- _Exercise_: I need every line that includes the word "Sketch" copied from the material.

- _Recorded data_:
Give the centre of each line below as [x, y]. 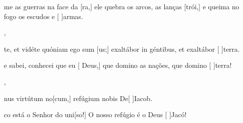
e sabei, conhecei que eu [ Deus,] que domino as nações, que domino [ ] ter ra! [118, 65]
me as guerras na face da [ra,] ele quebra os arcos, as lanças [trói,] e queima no [121, 6]
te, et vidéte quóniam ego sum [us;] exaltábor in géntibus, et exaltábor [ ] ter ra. [122, 49]
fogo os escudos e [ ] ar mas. [44, 16]
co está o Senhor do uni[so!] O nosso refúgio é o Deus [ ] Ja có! [95, 114]
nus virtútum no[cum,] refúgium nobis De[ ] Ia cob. [78, 98]
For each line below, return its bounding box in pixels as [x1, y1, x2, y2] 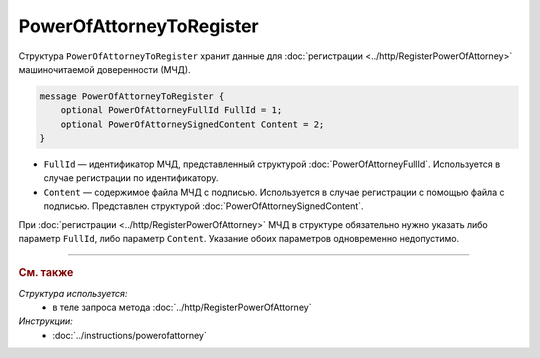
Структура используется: [18, 287, 128, 299]
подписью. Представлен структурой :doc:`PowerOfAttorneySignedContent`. [43, 200, 364, 212]
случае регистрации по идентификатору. [43, 172, 219, 184]
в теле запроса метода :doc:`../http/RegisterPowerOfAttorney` [52, 301, 312, 314]
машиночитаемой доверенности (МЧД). [18, 63, 191, 75]
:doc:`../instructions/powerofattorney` [52, 329, 207, 341]
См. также [18, 266, 74, 280]
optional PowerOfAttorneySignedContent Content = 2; [60, 118, 325, 130]
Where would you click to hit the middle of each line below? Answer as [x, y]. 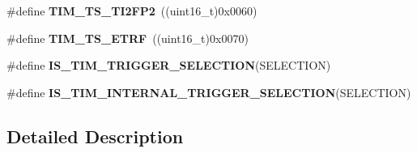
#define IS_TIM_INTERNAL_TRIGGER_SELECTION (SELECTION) [209, 92]
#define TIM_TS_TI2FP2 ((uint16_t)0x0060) [132, 11]
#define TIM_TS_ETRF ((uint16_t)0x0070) [128, 38]
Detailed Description [95, 136]
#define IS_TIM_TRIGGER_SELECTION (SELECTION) [169, 65]
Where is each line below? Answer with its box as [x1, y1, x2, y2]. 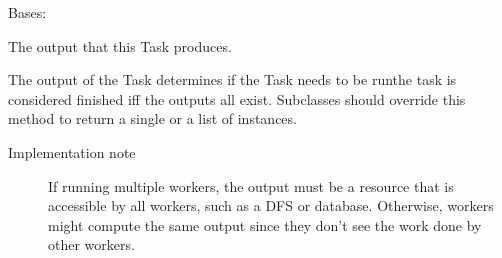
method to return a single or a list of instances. [8, 108, 297, 129]
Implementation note [8, 141, 136, 162]
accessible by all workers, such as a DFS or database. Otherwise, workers [48, 195, 494, 216]
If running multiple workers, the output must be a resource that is [48, 175, 454, 196]
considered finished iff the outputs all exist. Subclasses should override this [8, 88, 466, 109]
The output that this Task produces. [8, 35, 232, 56]
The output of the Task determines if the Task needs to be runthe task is [8, 69, 457, 90]
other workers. [48, 234, 135, 255]
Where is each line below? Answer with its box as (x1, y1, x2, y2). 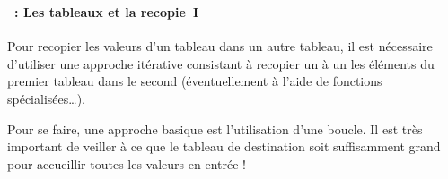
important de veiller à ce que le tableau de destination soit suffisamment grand (7, 137, 441, 156)
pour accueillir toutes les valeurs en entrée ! (7, 154, 246, 173)
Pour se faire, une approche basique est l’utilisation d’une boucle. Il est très (7, 119, 423, 138)
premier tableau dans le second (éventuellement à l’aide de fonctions (7, 72, 382, 90)
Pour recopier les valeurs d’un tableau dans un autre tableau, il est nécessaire (7, 37, 433, 55)
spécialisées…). (7, 89, 85, 107)
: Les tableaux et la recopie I (14, 2, 198, 21)
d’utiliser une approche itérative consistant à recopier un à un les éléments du (7, 54, 435, 72)
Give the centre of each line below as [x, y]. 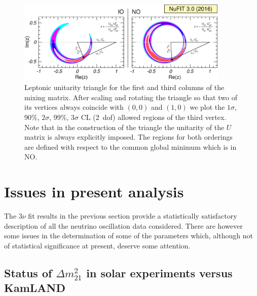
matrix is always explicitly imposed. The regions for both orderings [128, 137]
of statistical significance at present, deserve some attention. [97, 245]
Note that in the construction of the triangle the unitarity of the [124, 127]
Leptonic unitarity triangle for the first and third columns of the [124, 87]
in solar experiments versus [159, 272]
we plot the [207, 107]
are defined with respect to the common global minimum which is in [131, 146]
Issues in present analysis [94, 192]
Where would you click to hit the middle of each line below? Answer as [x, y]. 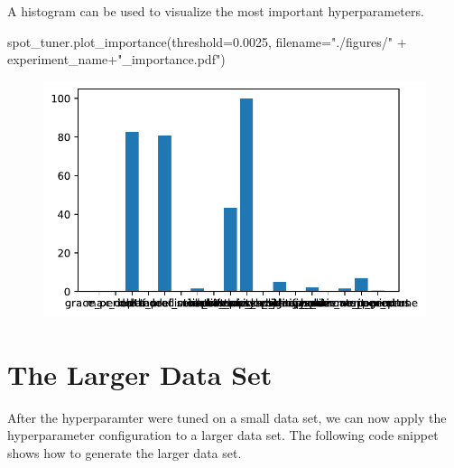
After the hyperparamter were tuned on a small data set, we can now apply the [227, 417]
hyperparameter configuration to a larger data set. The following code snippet [223, 435]
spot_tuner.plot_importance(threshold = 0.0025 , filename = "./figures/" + [207, 41]
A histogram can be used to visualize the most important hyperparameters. [216, 11]
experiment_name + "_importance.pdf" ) [116, 59]
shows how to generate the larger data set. [125, 452]
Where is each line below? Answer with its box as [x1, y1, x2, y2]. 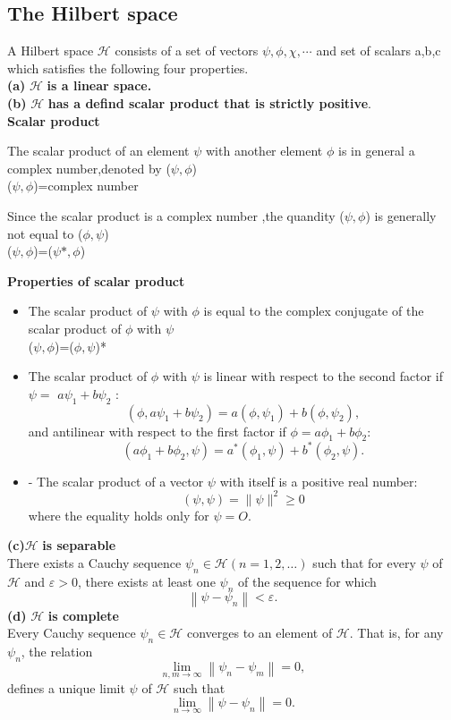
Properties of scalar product [7, 271, 185, 290]
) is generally [365, 206, 437, 224]
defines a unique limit [7, 678, 125, 697]
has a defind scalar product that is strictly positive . [47, 93, 371, 112]
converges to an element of [186, 623, 333, 642]
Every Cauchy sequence [7, 623, 136, 642]
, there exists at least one [78, 572, 216, 590]
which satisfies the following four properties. [7, 58, 249, 77]
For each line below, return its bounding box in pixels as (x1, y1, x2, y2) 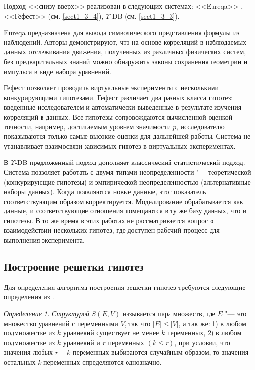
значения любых (4, 347, 53, 357)
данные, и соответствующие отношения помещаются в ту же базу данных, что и (4, 206, 247, 216)
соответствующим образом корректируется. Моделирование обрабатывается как (4, 196, 243, 206)
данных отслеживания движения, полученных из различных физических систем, (4, 46, 246, 57)
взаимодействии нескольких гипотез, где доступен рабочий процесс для (4, 225, 220, 235)
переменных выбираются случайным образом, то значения (73, 347, 249, 357)
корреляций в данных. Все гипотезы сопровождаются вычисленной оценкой (4, 111, 233, 122)
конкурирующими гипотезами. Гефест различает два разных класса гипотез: (4, 92, 233, 102)
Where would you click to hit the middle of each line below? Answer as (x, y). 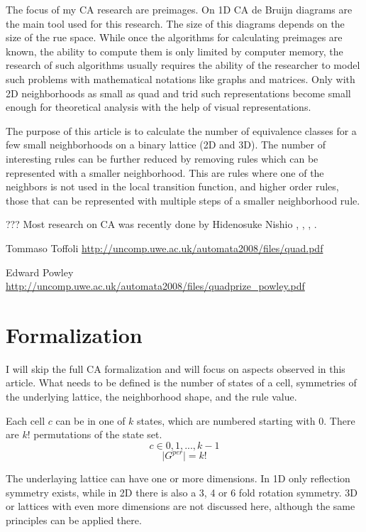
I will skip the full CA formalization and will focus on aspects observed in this (176, 368)
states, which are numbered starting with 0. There (246, 420)
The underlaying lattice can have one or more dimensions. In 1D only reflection (178, 478)
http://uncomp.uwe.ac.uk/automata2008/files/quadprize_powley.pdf (155, 286)
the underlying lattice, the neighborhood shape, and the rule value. (151, 396)
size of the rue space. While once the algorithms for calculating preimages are (174, 37)
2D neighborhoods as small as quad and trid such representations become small (178, 93)
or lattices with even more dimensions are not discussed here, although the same (181, 506)
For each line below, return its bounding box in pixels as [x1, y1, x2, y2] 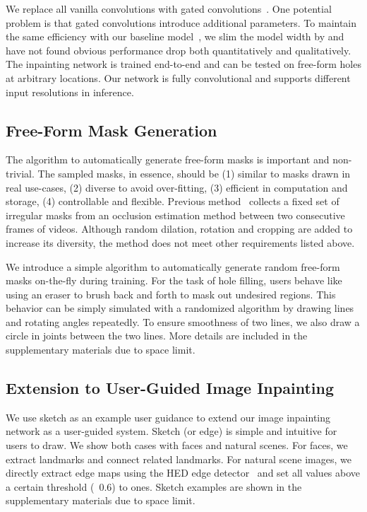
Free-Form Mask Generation [6, 119, 217, 141]
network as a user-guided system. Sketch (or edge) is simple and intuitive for [6, 424, 337, 438]
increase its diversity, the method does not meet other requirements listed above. [6, 235, 355, 250]
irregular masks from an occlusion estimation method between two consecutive [6, 207, 345, 222]
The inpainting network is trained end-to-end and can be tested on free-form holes [6, 57, 361, 71]
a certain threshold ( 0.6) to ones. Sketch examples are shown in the [6, 479, 302, 494]
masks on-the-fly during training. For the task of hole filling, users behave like [6, 273, 342, 288]
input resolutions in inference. [6, 84, 134, 99]
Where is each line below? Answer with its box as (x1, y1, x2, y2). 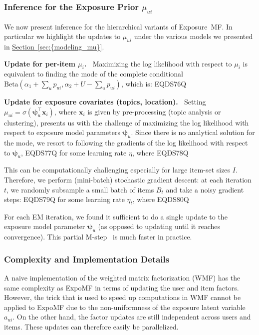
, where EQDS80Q (132, 194, 189, 204)
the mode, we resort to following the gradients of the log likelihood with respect (4, 137, 248, 147)
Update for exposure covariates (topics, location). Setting (4, 96, 206, 106)
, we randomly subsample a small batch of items (6, 184, 154, 194)
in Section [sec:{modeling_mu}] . (4, 41, 104, 51)
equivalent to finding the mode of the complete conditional (4, 68, 183, 79)
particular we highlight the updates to (4, 31, 121, 41)
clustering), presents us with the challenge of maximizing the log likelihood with (4, 117, 249, 127)
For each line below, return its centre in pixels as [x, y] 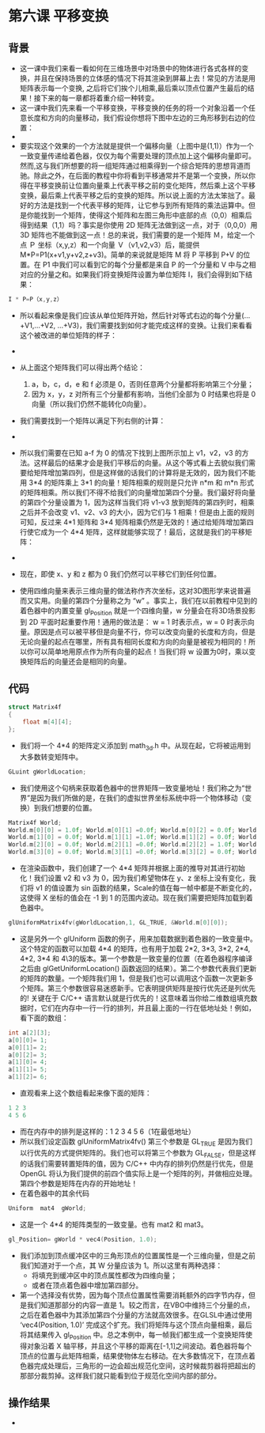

- _Answer to the problem_:
network as a user-guided system. Sketch (or edge) is simple and intuitive for [6, 424, 337, 438]
a certain threshold ( 0.6) to ones. Sketch examples are shown in the [6, 479, 302, 494]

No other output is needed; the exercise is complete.